**TASK GOAL**.
Among the entries that follow, some lines contain the word "Blaston". Show all of them.

**RECORDS SUPPLIED**.
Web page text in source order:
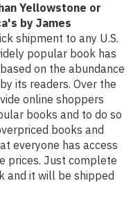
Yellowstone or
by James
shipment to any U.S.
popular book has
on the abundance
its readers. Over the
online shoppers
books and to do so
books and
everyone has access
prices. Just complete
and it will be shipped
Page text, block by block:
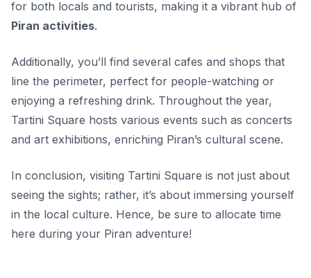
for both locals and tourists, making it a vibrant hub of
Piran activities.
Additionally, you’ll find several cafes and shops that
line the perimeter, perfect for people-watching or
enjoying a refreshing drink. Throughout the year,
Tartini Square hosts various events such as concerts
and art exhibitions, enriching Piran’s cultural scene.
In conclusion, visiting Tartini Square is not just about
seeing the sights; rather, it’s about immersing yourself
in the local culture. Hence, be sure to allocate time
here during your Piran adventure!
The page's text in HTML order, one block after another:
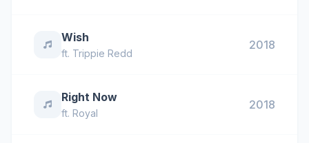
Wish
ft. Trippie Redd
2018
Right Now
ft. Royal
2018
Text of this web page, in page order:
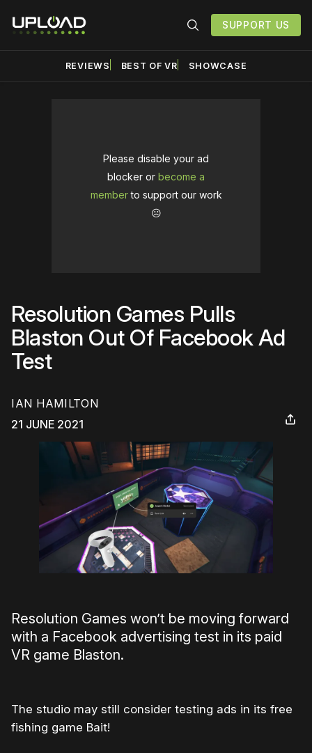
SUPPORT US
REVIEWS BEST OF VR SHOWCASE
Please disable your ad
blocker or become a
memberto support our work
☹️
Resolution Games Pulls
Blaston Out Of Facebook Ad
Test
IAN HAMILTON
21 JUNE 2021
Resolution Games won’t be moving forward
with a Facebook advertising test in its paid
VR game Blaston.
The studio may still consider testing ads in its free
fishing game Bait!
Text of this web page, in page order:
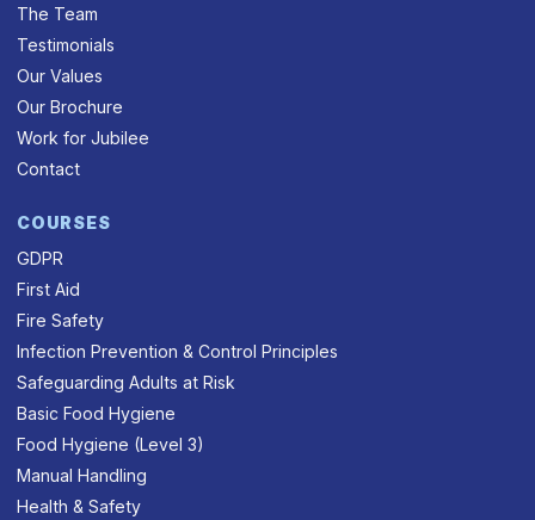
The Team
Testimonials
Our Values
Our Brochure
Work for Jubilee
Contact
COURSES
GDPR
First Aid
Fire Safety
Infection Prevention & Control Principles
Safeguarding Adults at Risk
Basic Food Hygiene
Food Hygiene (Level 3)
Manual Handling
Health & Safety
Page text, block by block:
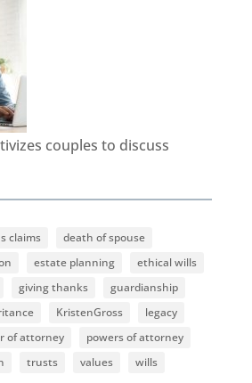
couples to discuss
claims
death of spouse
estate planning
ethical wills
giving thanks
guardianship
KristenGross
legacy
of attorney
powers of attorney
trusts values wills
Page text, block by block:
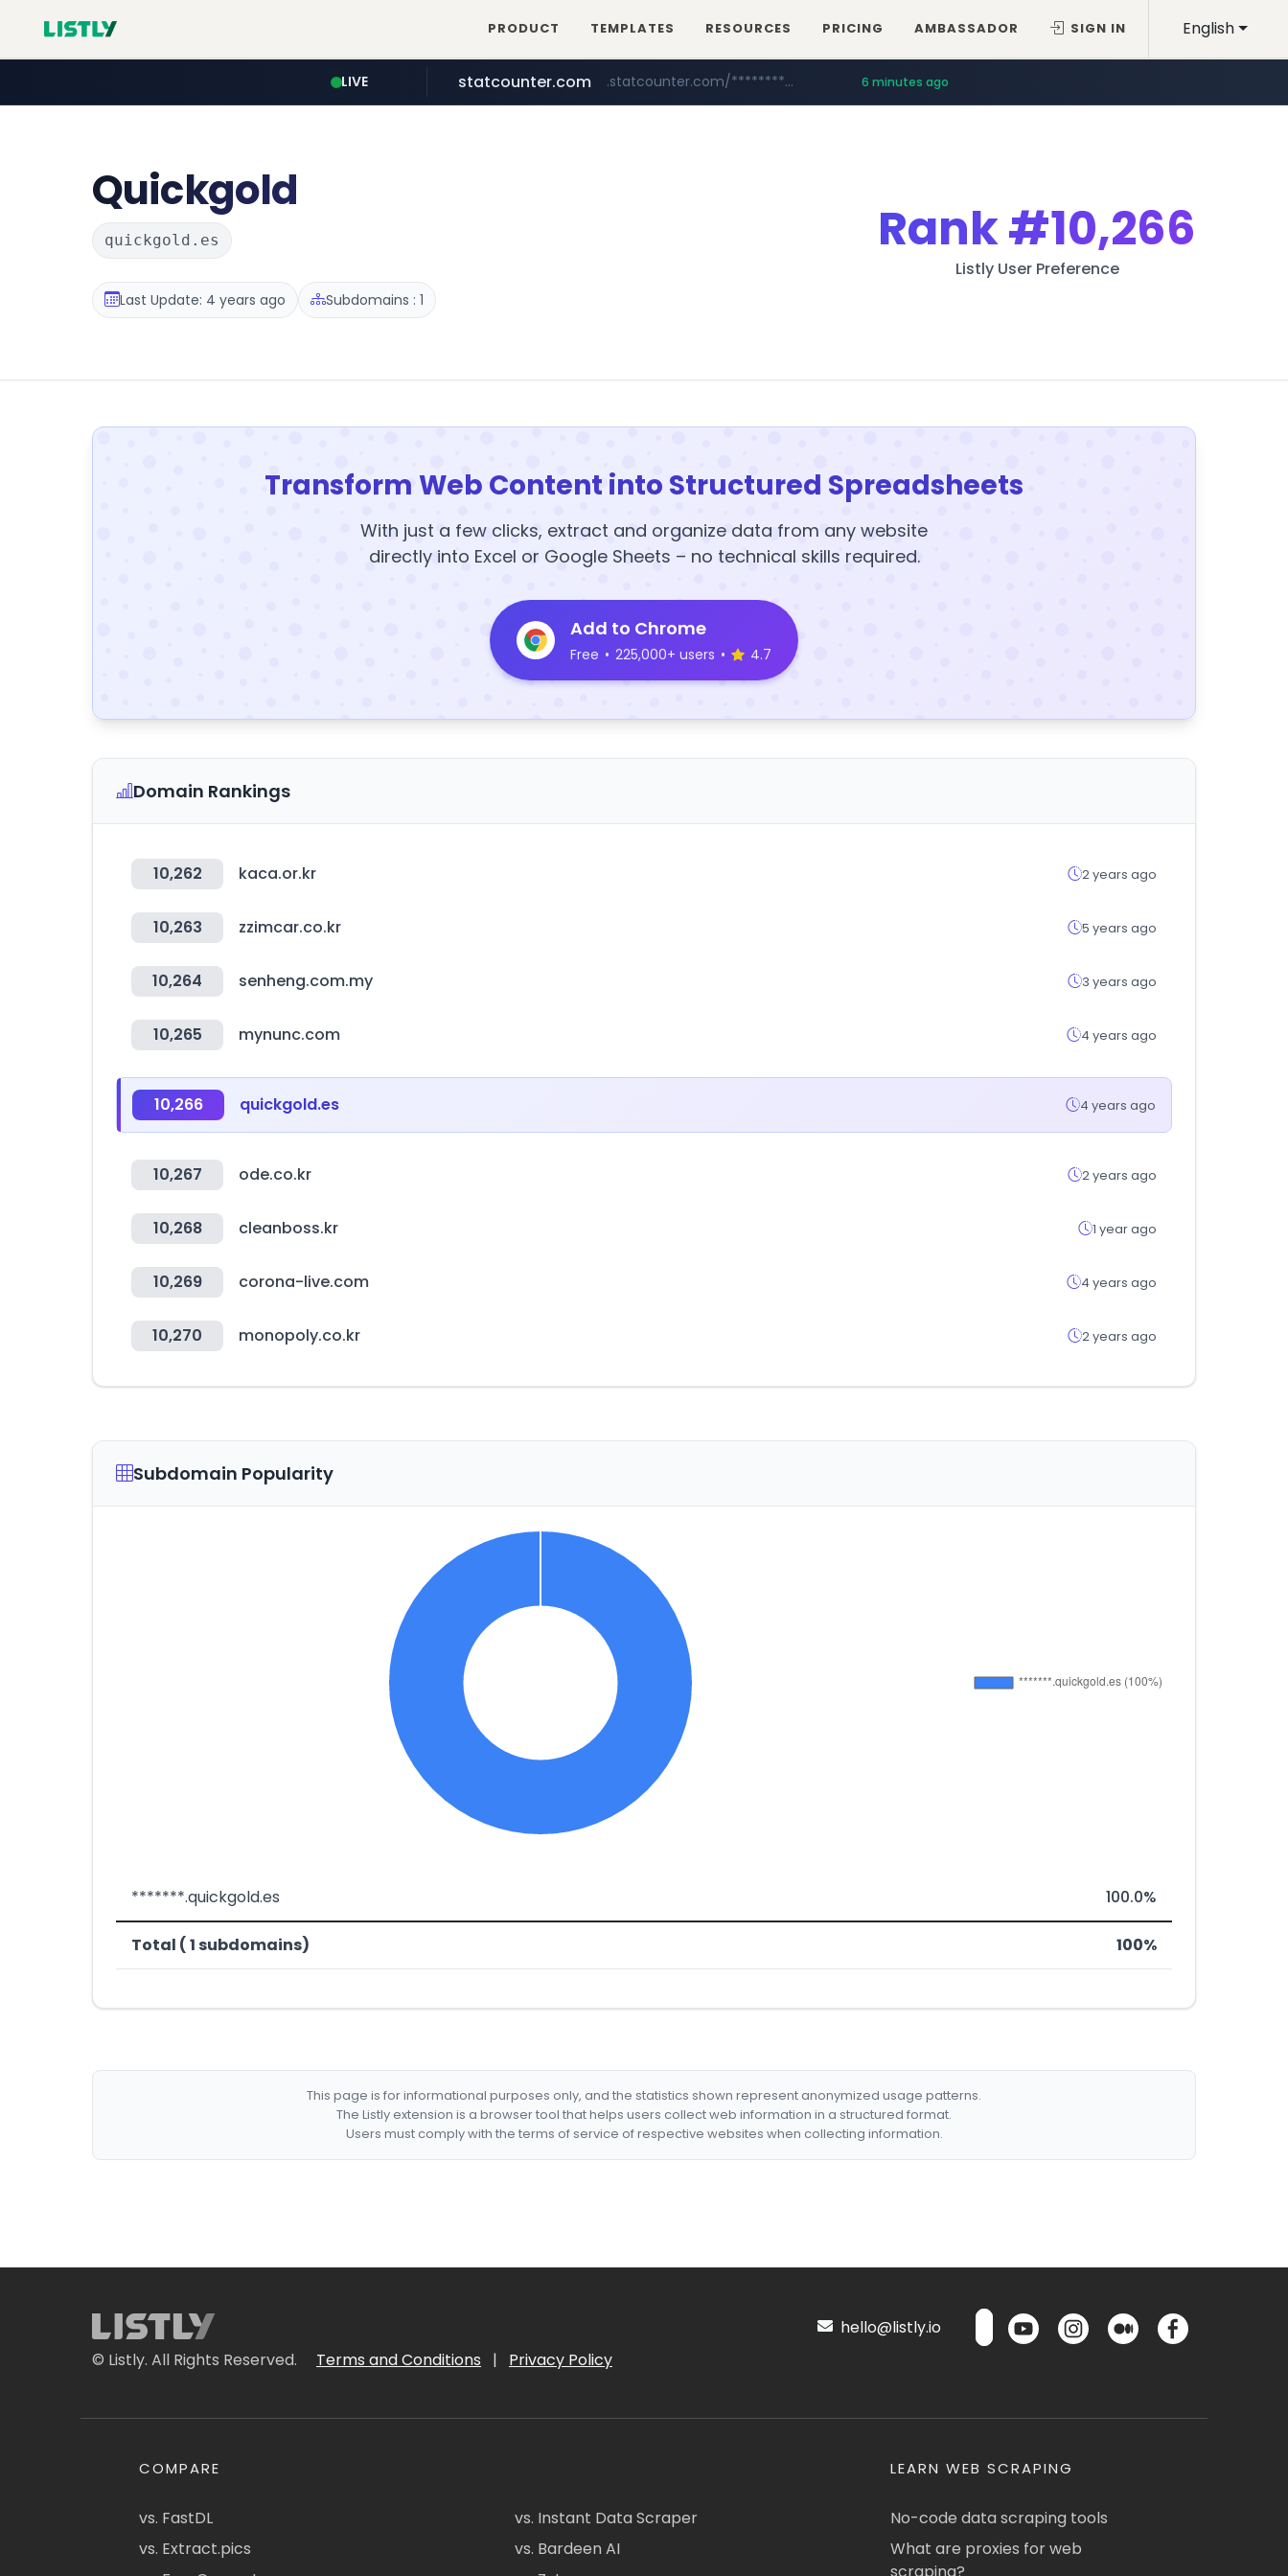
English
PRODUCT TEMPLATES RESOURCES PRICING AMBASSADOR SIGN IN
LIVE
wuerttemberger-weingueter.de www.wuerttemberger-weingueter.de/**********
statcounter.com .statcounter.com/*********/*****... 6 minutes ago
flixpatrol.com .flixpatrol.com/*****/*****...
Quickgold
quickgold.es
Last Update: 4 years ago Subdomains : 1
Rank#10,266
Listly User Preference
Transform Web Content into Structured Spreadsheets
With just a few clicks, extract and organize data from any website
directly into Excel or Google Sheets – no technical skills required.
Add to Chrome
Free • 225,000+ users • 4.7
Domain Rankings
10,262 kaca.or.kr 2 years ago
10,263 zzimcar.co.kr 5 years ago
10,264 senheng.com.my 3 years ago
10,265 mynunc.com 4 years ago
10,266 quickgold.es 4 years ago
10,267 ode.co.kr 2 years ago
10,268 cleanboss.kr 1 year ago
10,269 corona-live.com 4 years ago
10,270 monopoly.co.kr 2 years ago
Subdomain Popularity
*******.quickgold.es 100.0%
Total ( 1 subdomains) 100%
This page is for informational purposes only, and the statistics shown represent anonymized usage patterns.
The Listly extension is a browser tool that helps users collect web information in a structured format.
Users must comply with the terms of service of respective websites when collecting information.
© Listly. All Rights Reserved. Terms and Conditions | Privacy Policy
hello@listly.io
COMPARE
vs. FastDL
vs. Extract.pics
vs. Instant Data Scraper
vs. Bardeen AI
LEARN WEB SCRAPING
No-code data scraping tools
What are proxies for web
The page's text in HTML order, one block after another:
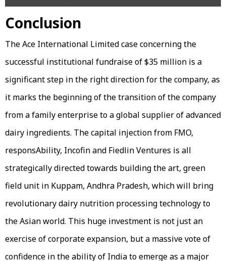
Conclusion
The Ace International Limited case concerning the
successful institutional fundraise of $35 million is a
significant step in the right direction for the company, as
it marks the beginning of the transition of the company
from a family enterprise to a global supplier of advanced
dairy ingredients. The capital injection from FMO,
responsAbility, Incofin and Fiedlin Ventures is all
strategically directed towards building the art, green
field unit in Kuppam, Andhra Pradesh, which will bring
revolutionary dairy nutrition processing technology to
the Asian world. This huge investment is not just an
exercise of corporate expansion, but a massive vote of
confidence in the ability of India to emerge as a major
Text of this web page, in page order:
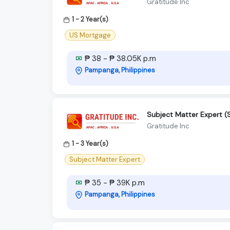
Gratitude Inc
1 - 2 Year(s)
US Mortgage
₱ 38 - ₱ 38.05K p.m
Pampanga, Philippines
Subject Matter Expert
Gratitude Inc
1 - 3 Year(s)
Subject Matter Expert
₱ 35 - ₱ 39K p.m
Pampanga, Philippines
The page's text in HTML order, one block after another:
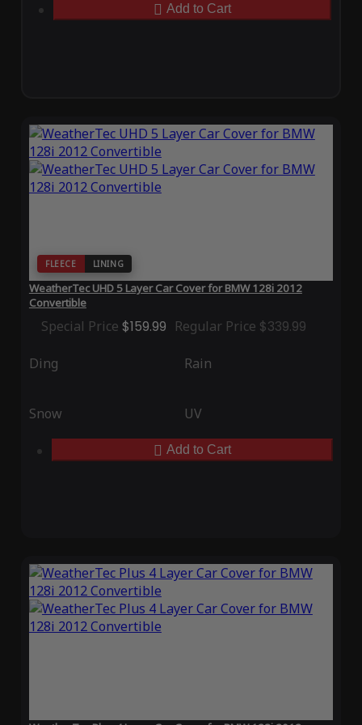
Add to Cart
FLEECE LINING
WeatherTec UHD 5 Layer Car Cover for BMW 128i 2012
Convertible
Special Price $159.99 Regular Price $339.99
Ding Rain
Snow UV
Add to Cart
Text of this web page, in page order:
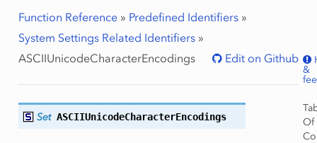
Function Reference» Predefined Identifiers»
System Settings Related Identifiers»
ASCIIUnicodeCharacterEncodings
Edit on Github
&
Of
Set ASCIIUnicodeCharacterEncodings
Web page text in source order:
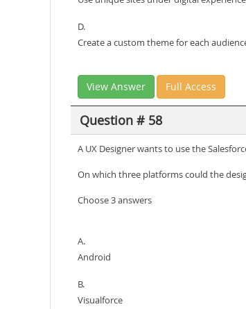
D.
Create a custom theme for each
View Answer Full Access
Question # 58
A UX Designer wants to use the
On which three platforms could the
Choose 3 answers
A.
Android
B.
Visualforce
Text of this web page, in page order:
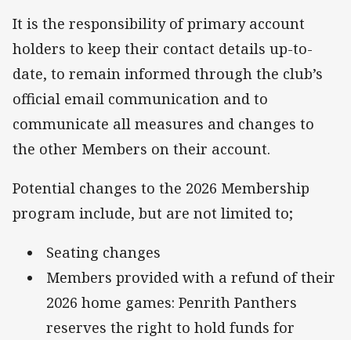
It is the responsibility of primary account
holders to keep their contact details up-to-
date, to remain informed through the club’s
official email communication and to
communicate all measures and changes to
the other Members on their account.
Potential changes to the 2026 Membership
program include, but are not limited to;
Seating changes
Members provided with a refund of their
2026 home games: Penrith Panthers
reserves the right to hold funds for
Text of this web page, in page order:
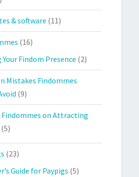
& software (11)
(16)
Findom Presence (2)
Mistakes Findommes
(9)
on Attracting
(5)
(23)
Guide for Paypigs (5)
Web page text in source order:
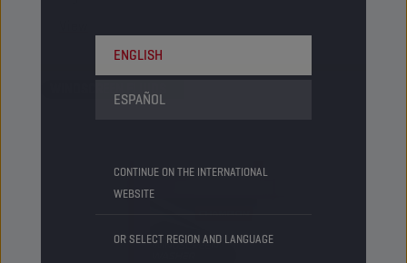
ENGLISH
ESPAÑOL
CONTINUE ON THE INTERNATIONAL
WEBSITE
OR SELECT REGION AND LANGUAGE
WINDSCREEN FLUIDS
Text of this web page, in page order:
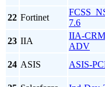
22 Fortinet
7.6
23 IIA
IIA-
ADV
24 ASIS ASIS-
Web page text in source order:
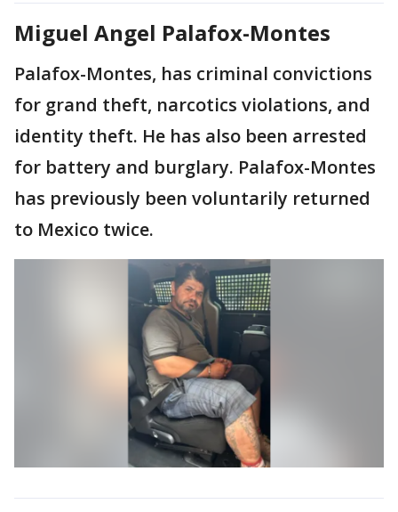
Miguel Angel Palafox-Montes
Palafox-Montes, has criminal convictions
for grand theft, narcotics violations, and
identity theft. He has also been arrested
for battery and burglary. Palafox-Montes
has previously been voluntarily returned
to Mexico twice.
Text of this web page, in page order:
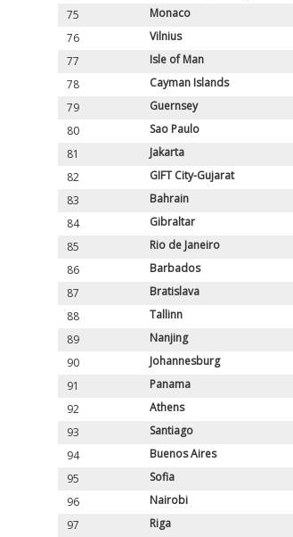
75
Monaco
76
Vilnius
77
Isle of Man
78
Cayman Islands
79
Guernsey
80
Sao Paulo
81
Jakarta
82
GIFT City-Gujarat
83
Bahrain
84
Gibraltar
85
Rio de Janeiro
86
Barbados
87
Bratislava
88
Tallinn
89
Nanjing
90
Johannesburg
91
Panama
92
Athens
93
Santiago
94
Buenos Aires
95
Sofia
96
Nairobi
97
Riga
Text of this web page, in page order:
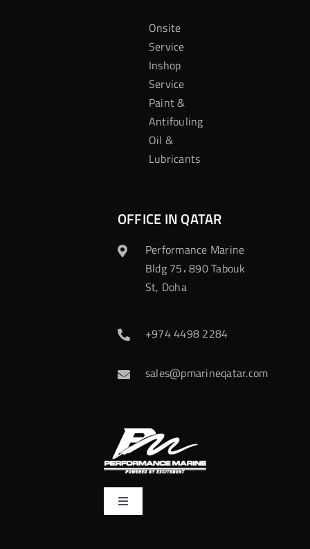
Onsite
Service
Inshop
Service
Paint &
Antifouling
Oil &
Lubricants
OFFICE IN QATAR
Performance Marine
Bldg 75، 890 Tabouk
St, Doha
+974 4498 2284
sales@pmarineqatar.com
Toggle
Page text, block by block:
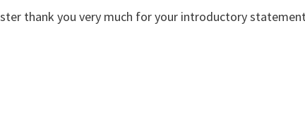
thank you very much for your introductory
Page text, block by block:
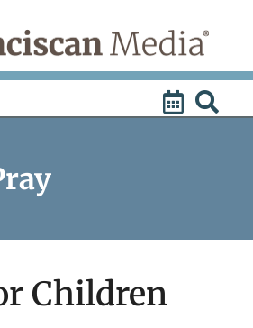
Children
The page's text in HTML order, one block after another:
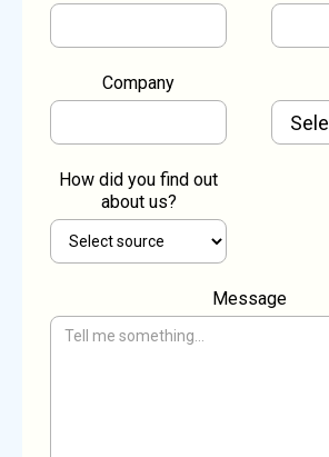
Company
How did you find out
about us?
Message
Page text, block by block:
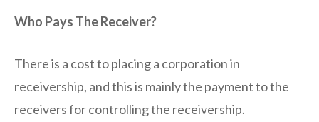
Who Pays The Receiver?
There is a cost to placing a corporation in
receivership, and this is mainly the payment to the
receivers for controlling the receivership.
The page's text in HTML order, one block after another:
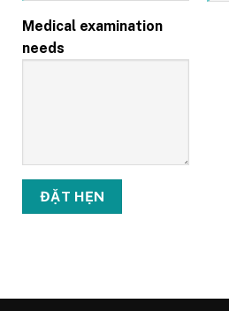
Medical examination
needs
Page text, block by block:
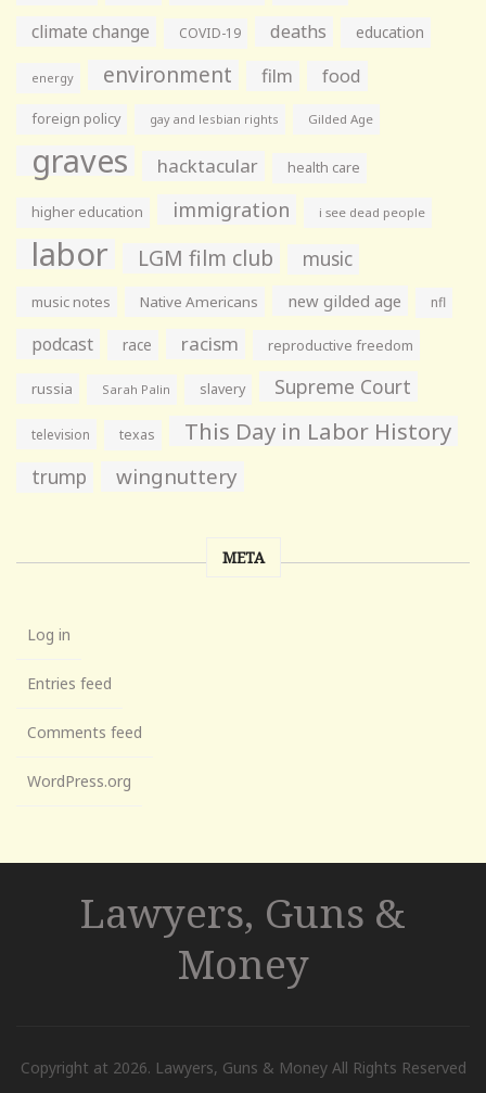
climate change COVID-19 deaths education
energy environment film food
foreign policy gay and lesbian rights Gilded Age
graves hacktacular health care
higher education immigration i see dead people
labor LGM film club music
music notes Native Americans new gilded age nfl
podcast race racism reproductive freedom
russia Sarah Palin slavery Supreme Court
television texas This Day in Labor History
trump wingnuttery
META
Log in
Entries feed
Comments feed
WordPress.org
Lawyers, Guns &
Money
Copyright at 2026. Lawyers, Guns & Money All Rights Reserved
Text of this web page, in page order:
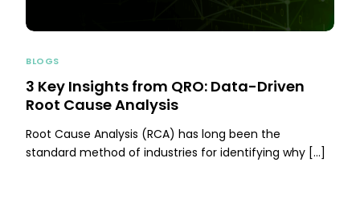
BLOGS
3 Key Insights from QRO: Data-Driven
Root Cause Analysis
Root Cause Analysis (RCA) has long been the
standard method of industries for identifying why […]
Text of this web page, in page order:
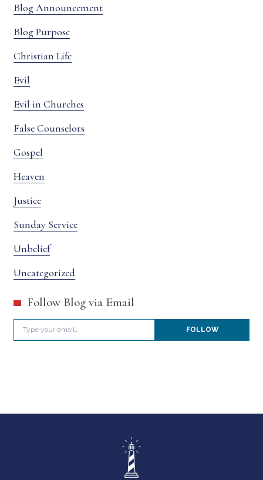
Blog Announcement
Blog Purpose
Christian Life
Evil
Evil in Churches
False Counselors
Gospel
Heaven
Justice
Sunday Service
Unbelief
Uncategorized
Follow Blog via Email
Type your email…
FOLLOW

**COMPLETED EXERCISE**.
Blaston Out Of Facebook Ad
VR game Blaston.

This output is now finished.